Today is a pretty special day.
If you count our dating years, Tom and I have been together for 14 years. I am 29 years old, so that is pretty much half of my life. Half of my life. I have known this man.
We were awkward teenagers together. We made it through college with a long-distance relationship. And today, we’ve been married for 7 of those 14 years.
I’ve had friends tell me that they really admire Tom and mine’s relationship. They ask us how we made it through a 4-year long-distance relationship, how we work through our differences, how we make it look so easy.
So when my friend Lauren asked me what’s the toughest thing about being married?, she kind of threw me for a minute. That’s not an easy question to answer!
After our wedding, our friends and family would ask what it felt like to be married. And my answer was always that it felt just like dating, except he never went home! The switch from dating and living at home with our parents to being married and living together was hard. Just in the small details you don’t know about someone until you live with them. How they sort (or don’t sort) their laundry, leaving dishes in the sink, how the other person interprets time when you ask them to do something (I asked you to do the dishes. Why are you still sitting on the couch 38 seconds later?).

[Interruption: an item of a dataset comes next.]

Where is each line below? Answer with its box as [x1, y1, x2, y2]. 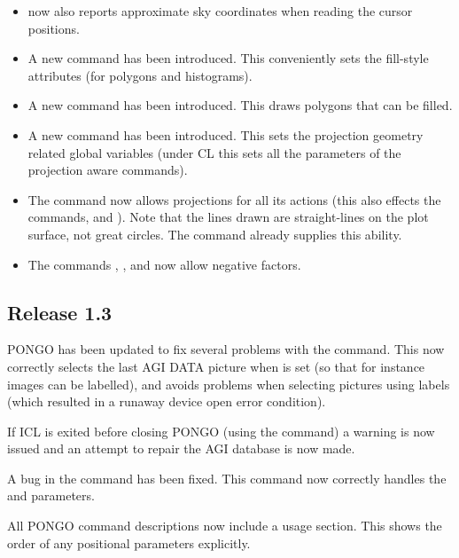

Now? With 7 years of marital bliss under our belts? I’d say the toughest thing about being married is the trap of taking each other for granted. We have been each other’s lives for so long that it’s easy to forget the incredible responsibility we have to each other. It’s easy to go through the motions of our daily lives and miss the little things. It’s not that we don’t appreciate each other; it’s that I think sometimes it’s easy to forget to truly see each other. To pause our regular lives and really connect, really listen. Because this is what matters most in a relationship – to listen, to love, to be truly connected to one another.
Happy Anniversary, Tom. Each and every day with you is time well-spent. And I wouldn’t trade it for the world.